<<<<

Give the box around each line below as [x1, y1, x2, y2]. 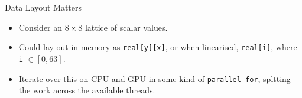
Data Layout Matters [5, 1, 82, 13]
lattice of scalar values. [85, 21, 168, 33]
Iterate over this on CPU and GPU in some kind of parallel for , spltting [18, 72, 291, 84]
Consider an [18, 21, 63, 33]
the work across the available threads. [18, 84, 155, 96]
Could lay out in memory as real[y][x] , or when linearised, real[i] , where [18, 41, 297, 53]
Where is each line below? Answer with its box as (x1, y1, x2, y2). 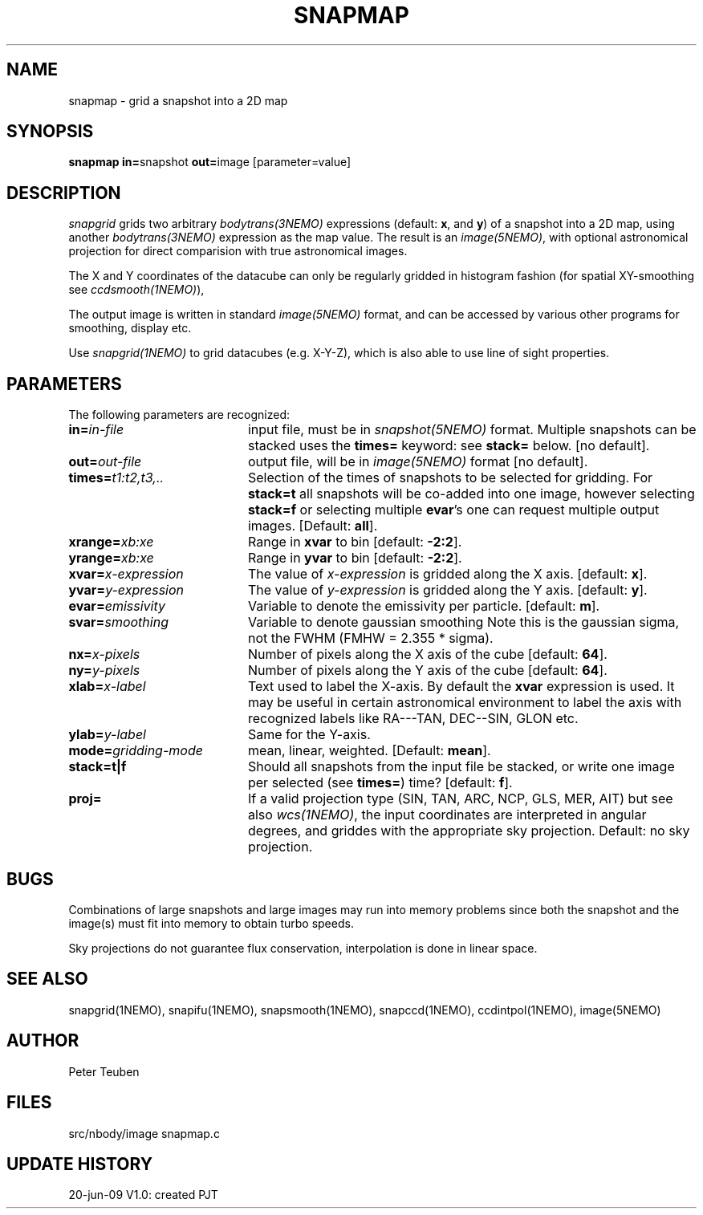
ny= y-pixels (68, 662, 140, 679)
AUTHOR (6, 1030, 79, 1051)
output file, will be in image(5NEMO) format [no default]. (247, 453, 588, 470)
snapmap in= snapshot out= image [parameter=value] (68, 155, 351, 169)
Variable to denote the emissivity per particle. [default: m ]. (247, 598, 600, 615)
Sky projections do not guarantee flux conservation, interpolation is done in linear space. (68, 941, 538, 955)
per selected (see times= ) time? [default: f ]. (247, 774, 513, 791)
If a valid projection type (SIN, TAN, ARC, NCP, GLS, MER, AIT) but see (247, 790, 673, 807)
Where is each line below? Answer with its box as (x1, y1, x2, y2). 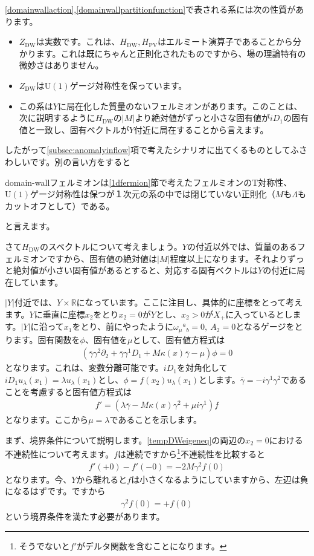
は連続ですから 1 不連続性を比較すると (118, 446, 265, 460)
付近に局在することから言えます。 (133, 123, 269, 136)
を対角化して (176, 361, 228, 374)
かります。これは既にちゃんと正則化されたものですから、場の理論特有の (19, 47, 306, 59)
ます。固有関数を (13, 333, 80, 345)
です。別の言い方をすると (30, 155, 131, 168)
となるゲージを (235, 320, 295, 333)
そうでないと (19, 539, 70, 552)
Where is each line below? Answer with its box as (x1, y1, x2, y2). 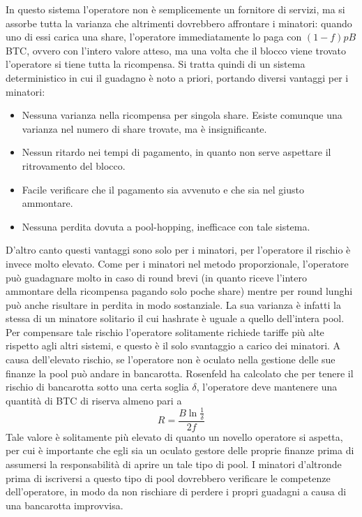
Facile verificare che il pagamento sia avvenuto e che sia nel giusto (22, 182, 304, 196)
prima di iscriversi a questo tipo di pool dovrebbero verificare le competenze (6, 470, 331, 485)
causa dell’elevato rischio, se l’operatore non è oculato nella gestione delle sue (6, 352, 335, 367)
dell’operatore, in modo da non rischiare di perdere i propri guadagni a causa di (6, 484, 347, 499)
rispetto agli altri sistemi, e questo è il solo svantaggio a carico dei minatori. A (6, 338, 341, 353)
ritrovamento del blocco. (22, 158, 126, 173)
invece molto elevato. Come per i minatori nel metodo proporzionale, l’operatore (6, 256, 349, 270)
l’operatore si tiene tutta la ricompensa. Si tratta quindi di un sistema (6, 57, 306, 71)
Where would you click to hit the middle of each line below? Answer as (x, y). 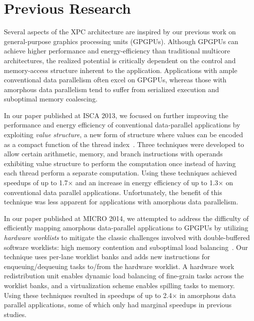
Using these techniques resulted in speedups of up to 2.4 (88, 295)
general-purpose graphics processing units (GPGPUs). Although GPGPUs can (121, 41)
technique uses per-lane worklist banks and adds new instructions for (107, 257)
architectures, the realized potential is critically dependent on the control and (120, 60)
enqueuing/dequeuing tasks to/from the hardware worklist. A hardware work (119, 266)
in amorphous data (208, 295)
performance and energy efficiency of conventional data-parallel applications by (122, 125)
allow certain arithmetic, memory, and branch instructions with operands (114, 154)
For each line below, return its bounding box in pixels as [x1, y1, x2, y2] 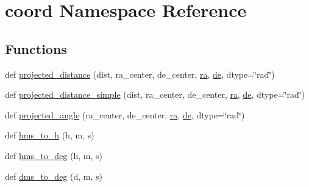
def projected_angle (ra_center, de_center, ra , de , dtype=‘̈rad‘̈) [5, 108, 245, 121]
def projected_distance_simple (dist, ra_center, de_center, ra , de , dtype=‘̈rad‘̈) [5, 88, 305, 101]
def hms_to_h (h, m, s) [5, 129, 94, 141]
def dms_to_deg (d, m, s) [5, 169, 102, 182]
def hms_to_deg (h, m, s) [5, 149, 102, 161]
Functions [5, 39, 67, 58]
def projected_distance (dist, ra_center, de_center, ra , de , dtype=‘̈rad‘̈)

>>>>

_GOAL OF THE EXERCISE_. Every record above must be printed exactly, except for its images.

_YOUR SOLUTION_.
Give the box around each line below as [x1, y1, x2, y2]. 
Data Layout Matters [5, 1, 82, 13]
lattice of scalar values. [85, 21, 168, 33]
Iterate over this on CPU and GPU in some kind of parallel for , spltting [18, 72, 291, 84]
Consider an [18, 21, 63, 33]
the work across the available threads. [18, 84, 155, 96]
Could lay out in memory as real[y][x] , or when linearised, real[i] , where [18, 41, 297, 53]
Where is each line below? Answer with its box as (x1, y1, x2, y2). 
ny= y-pixels (68, 662, 140, 679)
AUTHOR (6, 1030, 79, 1051)
output file, will be in image(5NEMO) format [no default]. (247, 453, 588, 470)
snapmap in= snapshot out= image [parameter=value] (68, 155, 351, 169)
Variable to denote the emissivity per particle. [default: m ]. (247, 598, 600, 615)
Sky projections do not guarantee flux conservation, interpolation is done in linear space. (68, 941, 538, 955)
per selected (see times= ) time? [default: f ]. (247, 774, 513, 791)
If a valid projection type (SIN, TAN, ARC, NCP, GLS, MER, AIT) but see (247, 790, 673, 807)
Where is each line below? Answer with its box as (x1, y1, x2, y2). 
は連続ですから 1 不連続性を比較すると (118, 446, 265, 460)
付近に局在することから言えます。 (133, 123, 269, 136)
を対角化して (176, 361, 228, 374)
かります。これは既にちゃんと正則化されたものですから、場の理論特有の (19, 47, 306, 59)
ます。固有関数を (13, 333, 80, 345)
です。別の言い方をすると (30, 155, 131, 168)
となるゲージを (235, 320, 295, 333)
そうでないと (19, 539, 70, 552)
Where is each line below? Answer with its box as (x1, y1, x2, y2). 
Facile verificare che il pagamento sia avvenuto e che sia nel giusto (22, 182, 304, 196)
prima di iscriversi a questo tipo di pool dovrebbero verificare le competenze (6, 470, 331, 485)
causa dell’elevato rischio, se l’operatore non è oculato nella gestione delle sue (6, 352, 335, 367)
dell’operatore, in modo da non rischiare di perdere i propri guadagni a causa di (6, 484, 347, 499)
rispetto agli altri sistemi, e questo è il solo svantaggio a carico dei minatori. A (6, 338, 341, 353)
ritrovamento del blocco. (22, 158, 126, 173)
invece molto elevato. Come per i minatori nel metodo proporzionale, l’operatore (6, 256, 349, 270)
l’operatore si tiene tutta la ricompensa. Si tratta quindi di un sistema (6, 57, 306, 71)
Where would you click to hit the middle of each line below? Answer as (x, y). 
Using these techniques resulted in speedups of up to 2.4 (88, 295)
general-purpose graphics processing units (GPGPUs). Although GPGPUs can (121, 41)
technique uses per-lane worklist banks and adds new instructions for (107, 257)
architectures, the realized potential is critically dependent on the control and (120, 60)
enqueuing/dequeuing tasks to/from the hardware worklist. A hardware work (119, 266)
in amorphous data (208, 295)
performance and energy efficiency of conventional data-parallel applications by (122, 125)
allow certain arithmetic, memory, and branch instructions with operands (114, 154)
For each line below, return its bounding box in pixels as [x1, y1, x2, y2] 
def projected_angle (ra_center, de_center, ra , de , dtype=‘̈rad‘̈) [5, 108, 245, 121]
def projected_distance_simple (dist, ra_center, de_center, ra , de , dtype=‘̈rad‘̈) [5, 88, 305, 101]
def hms_to_h (h, m, s) [5, 129, 94, 141]
def dms_to_deg (d, m, s) [5, 169, 102, 182]
def hms_to_deg (h, m, s) [5, 149, 102, 161]
Functions [5, 39, 67, 58]
def projected_distance (dist, ra_center, de_center, ra , de , dtype=‘̈rad‘̈)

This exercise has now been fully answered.